Compile to a shared library by piping `c_code` to gcc:

In [14]:
using Libdl
const Clib = tempname() * "." * Libdl.dlext

open(`gcc -fPIC -O3 -msse3 -xc -shared -o $Clib -`, "w") do f
    print(f, c_code)
end

In [15]:
Clib

"/tmp/jl_VOvCJcfcds.so"

Binding the function from the shared library:

In [16]:
c_sum(X::Array{Float64}) = @ccall Clib.c_sum(length(X)::Csize_t, X::Ptr{Float64})::Float64

c_sum (generic function with 1 method)

In [17]:
c_sum(rand(10))

3.941699267800729

In [18]:
x = rand(10)
@btime c_sum($x);

  5.530 ns (0 allocations: 0 bytes)


## Mixing Julia, Python, and C

Julia (`real`), Python/numpy (`py_sinpi`), C (`c_sum`)

In [19]:
x = rand(10);

In [20]:
abs(py_sinpi(c_sum(x)))

0.18827630984552232

In [21]:
@btime abs(py_sinpi(c_sum($x)));

  1.305 μs (3 allocations: 48 bytes)


See [JuliaInterop](https://github.com/JuliaInterop) for more, such as [RCall.jl](https://github.com/JuliaInterop/RCall.jl), [JavaCall.jl](https://github.com/JuliaInterop/JavaCall.jl), and [MATLAB.jl](https://github.com/JuliaInterop/MATLAB.jl).
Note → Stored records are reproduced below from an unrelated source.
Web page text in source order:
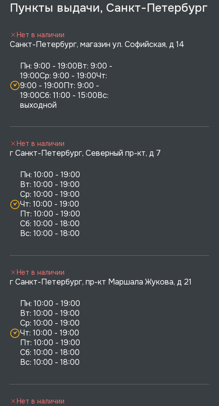
Пункты выдачи, Санкт-Петербург
Санкт-Петербург, магазин ул. Софийская, д 14
Пн: 9:00 - 19:00Вт: 9:00 -
19:00Ср: 9:00 - 19:00Чт:
9:00 - 19:00Пт: 9:00 -
19:00Сб: 11:00 - 15:00Вс:
выходной
Нет в наличии
г Санкт-Петербург, Северный пр-кт, д 7
Пн: 10:00 - 19:00
Вт: 10:00 - 19:00
Ср: 10:00 - 19:00
Чт: 10:00 - 19:00
Пт: 10:00 - 19:00
Сб: 10:00 - 18:00
Нет в наличии
г Санкт-Петербург, пр-кт Маршала Жукова, д 21
Пн: 10:00 - 19:00
Вт: 10:00 - 19:00
Ср: 10:00 - 19:00
Чт: 10:00 - 19:00
Пт: 10:00 - 19:00
Сб: 10:00 - 18:00
Нет в наличии
Нет в наличии
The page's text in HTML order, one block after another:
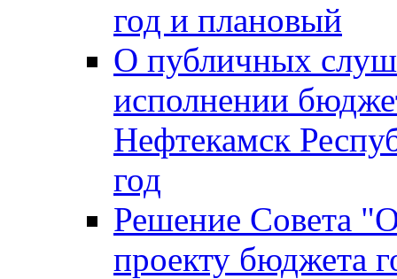
год и плановый
О публичных
исполнении
Нефтекамск
год
Решение Совета
проекту бюджета
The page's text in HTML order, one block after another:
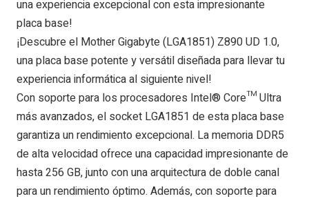
una experiencia excepcional con esta impresionante
placa base!
¡Descubre el Mother Gigabyte (LGA1851) Z890 UD 1.0,
una placa base potente y versátil diseñada para llevar tu
experiencia informática al siguiente nivel!
Con soporte para los procesadores Intel® Core™ Ultra
más avanzados, el socket LGA1851 de esta placa base
garantiza un rendimiento excepcional. La memoria DDR5
de alta velocidad ofrece una capacidad impresionante de
hasta 256 GB, junto con una arquitectura de doble canal
para un rendimiento óptimo. Además, con soporte para
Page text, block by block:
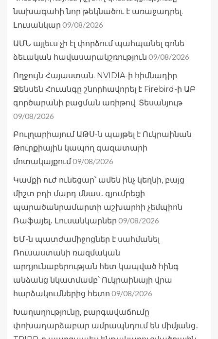
նախագահի նոր թեկնածու է առաջադրել.
Լուսանկար 09/08/2026
ԱՄՆ այլեւս չի էլ փորձում պահպանել գոնե
ձեւական հավասարակշռություն 09/08/2026
Ողջույն Հայաստան. NVIDIA-ի հիմնադիր
Ջենսեն Հուանգը շնորհավորել է Firebird-ի ԱԲ
գործարանի բացման առիթով. Տեսանյութ
09/08/2026
Բուլղարիայում ԱԹՍ-ն պայթել է Ուկրաինան
Թուրքիային կապող գազատարի
մոտակայքում09/08/2026
Կամքի ուժ ունեցար՝ ամեն ինչ կեղնի, բայց
միշտ բդի մարդ մնաս․ գյումրեցի
պարածանրամարտի աշխարհի չեմպիոն
Ռաֆայել․ Լուսանկարներ 09/08/2026
ԵՄ-ն պատժամիջոցներ է սահմանել
Ռուսաստանի ռազմական
արդյունաբերության հետ կապված հինգ
անձանց նկատմամբ՝ Ուկրաինայի վրա
հարձակումներից հետո 09/08/2026
Խաղաղությունը, բարգավաճումը
փոխադարձաբար ամրապնդում են միմյանց․
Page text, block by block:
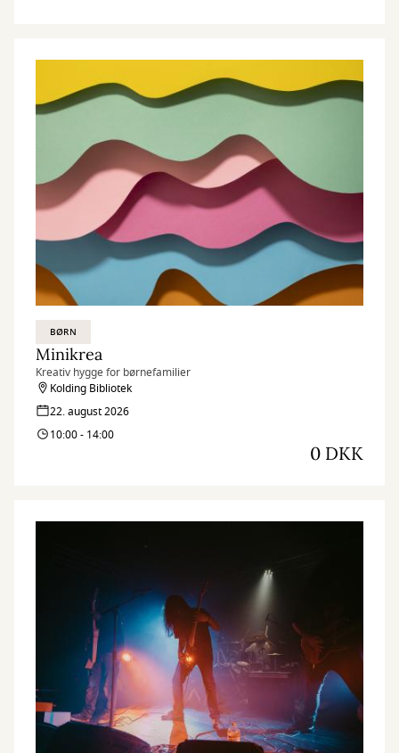
BØRN
Minikrea
Kreativ hygge for børnefamilier
Kolding Bibliotek
22. august 2026
10:00 - 14:00
0 DKK
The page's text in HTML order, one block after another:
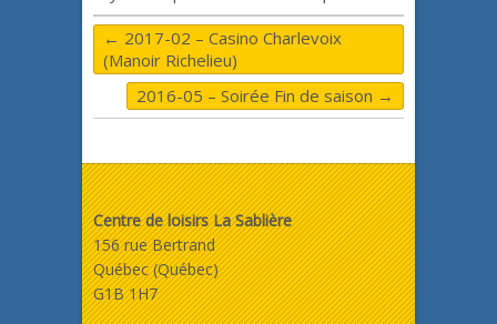
← 2017-02 – Casino Charlevoix
(Manoir Richelieu)
2016-05 – Soirée Fin de saison →
Centre de loisirs La Sablière
156 rue Bertrand
Québec (Québec)
G1B 1H7
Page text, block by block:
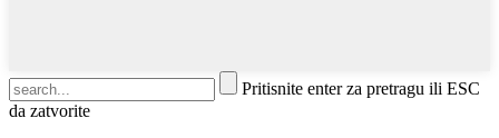
Pritisnite enter za pretragu ili ESC
da zatvorite
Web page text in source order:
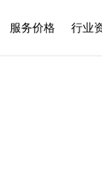
服务价格 行业
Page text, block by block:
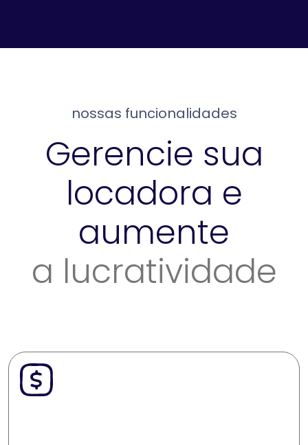
nossas funcionalidades
Gerencie sua
locadora e
aumente
a lucratividade
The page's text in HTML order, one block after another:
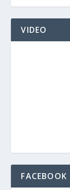
VIDEO
FACEBOOK
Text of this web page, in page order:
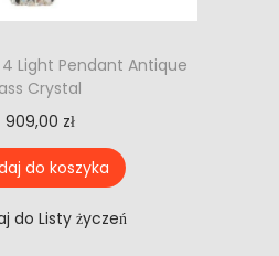
Light Pendant Antique
Crystal
909,00 zł
do koszyka
do Listy życzeń
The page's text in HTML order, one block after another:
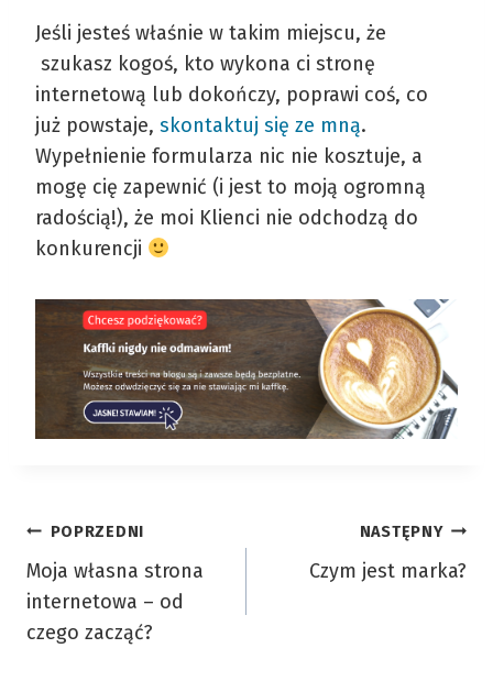
Jeśli jesteś właśnie w takim miejscu, że
szukasz kogoś, kto wykona ci stronę
internetową lub dokończy, poprawi coś, co
już powstaje, skontaktuj się ze mną.
Wypełnienie formularza nic nie kosztuje, a
mogę cię zapewnić (i jest to moją ogromną
radością!), że moi Klienci nie odchodzą do
konkurencji
Nawigacja
wpisu
POPRZEDNI
Moja własna strona
internetowa – od
czego zacząć?
NASTĘPNY
Czym jest marka?
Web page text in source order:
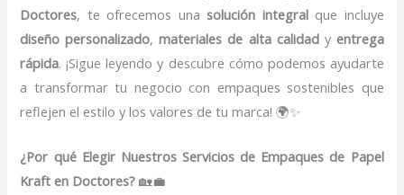
Doctores, te ofrecemos unasolución integralque incluye
diseño personalizado,materiales de alta calidady entrega
rápida. ¡Sigue leyendo y descubre cómo podemos ayudarte
a transformar tu negocio con empaques sostenibles que
reflejen el estilo y los valores de tu marca! 🌍✨
¿Por qué Elegir Nuestros Servicios de Empaques de Papel
Kraft en Doctores? 🏡💼
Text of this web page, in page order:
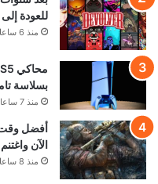
للعودة
منذ 6 ساعات
بسلاسة
منذ 7 ساعات
الآن
منذ 8 ساعات

# Julia Microbenchmark: Summation

Let's look at and benchmark the sum function:

$$\mathrm{sum}(x) = \sum_{i=1}^n x_i$$

In [24]:
x = rand(10^7);

In [25]:
sum(x)

5.002258869510192e6

In [26]:
d = Dict() # to store the measurement results

Dict{Any, Any}()

## Python

In [27]:
using BenchmarkTools
using PythonCall

### numpy

In [28]:
np = pyimport("numpy")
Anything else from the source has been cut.